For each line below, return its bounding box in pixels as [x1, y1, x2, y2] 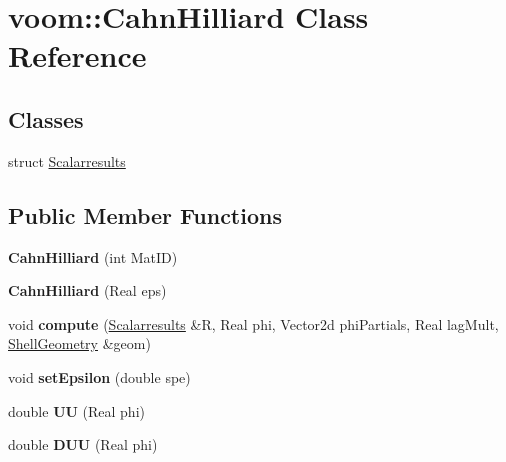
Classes [8, 103, 84, 134]
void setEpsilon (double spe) [8, 366, 191, 387]
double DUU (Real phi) [8, 434, 158, 455]
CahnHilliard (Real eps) [8, 280, 167, 301]
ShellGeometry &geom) [8, 333, 151, 354]
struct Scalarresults [8, 150, 126, 171]
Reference [8, 35, 147, 76]
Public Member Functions [8, 199, 282, 230]
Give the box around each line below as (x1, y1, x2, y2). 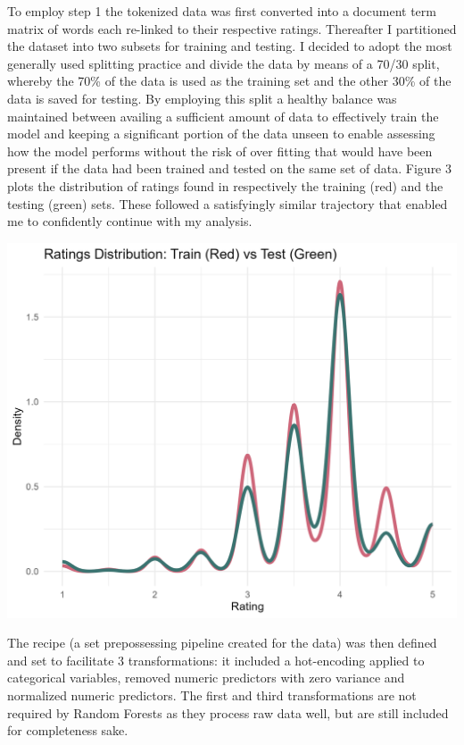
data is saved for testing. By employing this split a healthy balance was (7, 88, 397, 107)
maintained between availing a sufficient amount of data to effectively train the (7, 106, 439, 125)
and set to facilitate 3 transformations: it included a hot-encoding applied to (7, 650, 425, 669)
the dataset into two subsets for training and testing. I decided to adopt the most (7, 37, 452, 55)
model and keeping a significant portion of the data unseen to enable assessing (7, 124, 435, 143)
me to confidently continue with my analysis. (7, 212, 253, 230)
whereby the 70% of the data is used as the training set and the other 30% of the (7, 71, 452, 90)
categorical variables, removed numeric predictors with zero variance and (7, 668, 405, 687)
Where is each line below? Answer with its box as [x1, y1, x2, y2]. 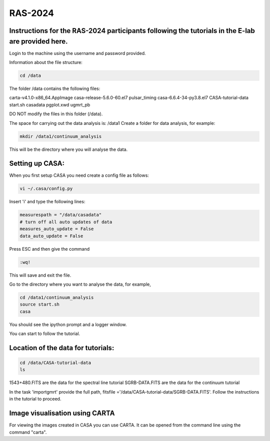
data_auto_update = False [19, 233, 83, 239]
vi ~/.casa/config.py [19, 186, 73, 192]
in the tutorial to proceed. [9, 396, 61, 402]
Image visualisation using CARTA [9, 409, 115, 418]
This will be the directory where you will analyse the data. [9, 146, 128, 152]
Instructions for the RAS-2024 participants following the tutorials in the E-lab [9, 26, 255, 35]
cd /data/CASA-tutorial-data [19, 360, 91, 366]
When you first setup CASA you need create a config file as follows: [9, 172, 149, 178]
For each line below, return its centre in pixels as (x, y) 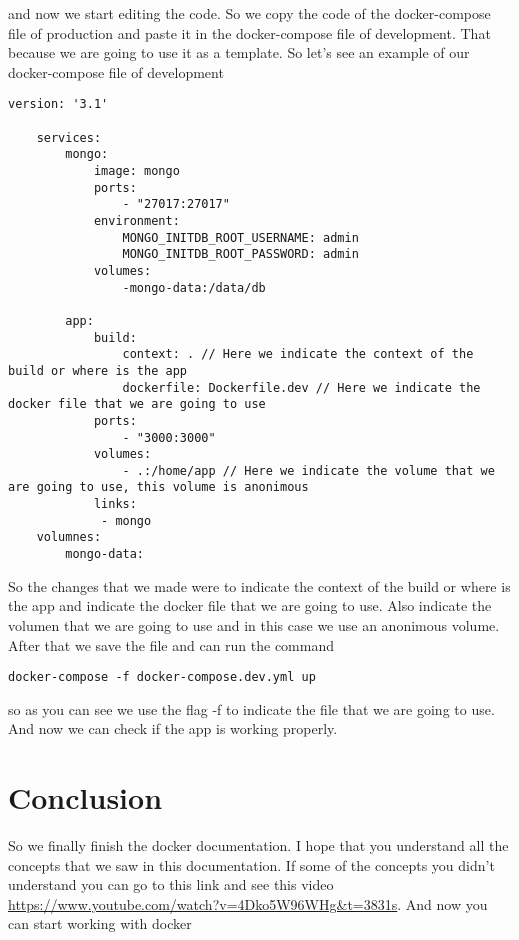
◆ ◆ ◆
# [Task to carry out]
All the lines above are to be given again exactly as they read, with the pictures removed.

# [Output for this task]
For each line below, return its bounding box in pixels as [x1, y1, x2, y2] 
Classes [8, 103, 84, 134]
void setEpsilon (double spe) [8, 366, 191, 387]
double DUU (Real phi) [8, 434, 158, 455]
CahnHilliard (Real eps) [8, 280, 167, 301]
ShellGeometry &geom) [8, 333, 151, 354]
struct Scalarresults [8, 150, 126, 171]
Reference [8, 35, 147, 76]
Public Member Functions [8, 199, 282, 230]
Give the box around each line below as (x1, y1, x2, y2). 
data is saved for testing. By employing this split a healthy balance was (7, 88, 397, 107)
maintained between availing a sufficient amount of data to effectively train the (7, 106, 439, 125)
and set to facilitate 3 transformations: it included a hot-encoding applied to (7, 650, 425, 669)
the dataset into two subsets for training and testing. I decided to adopt the most (7, 37, 452, 55)
model and keeping a significant portion of the data unseen to enable assessing (7, 124, 435, 143)
me to confidently continue with my analysis. (7, 212, 253, 230)
whereby the 70% of the data is used as the training set and the other 30% of the (7, 71, 452, 90)
categorical variables, removed numeric predictors with zero variance and (7, 668, 405, 687)
Where is each line below? Answer with its box as [x1, y1, x2, y2]. 
data_auto_update = False [19, 233, 83, 239]
vi ~/.casa/config.py [19, 186, 73, 192]
in the tutorial to proceed. [9, 396, 61, 402]
Image visualisation using CARTA [9, 409, 115, 418]
This will be the directory where you will analyse the data. [9, 146, 128, 152]
Instructions for the RAS-2024 participants following the tutorials in the E-lab [9, 26, 255, 35]
cd /data/CASA-tutorial-data [19, 360, 91, 366]
When you first setup CASA you need create a config file as follows: [9, 172, 149, 178]
For each line below, return its centre in pixels as (x, y) 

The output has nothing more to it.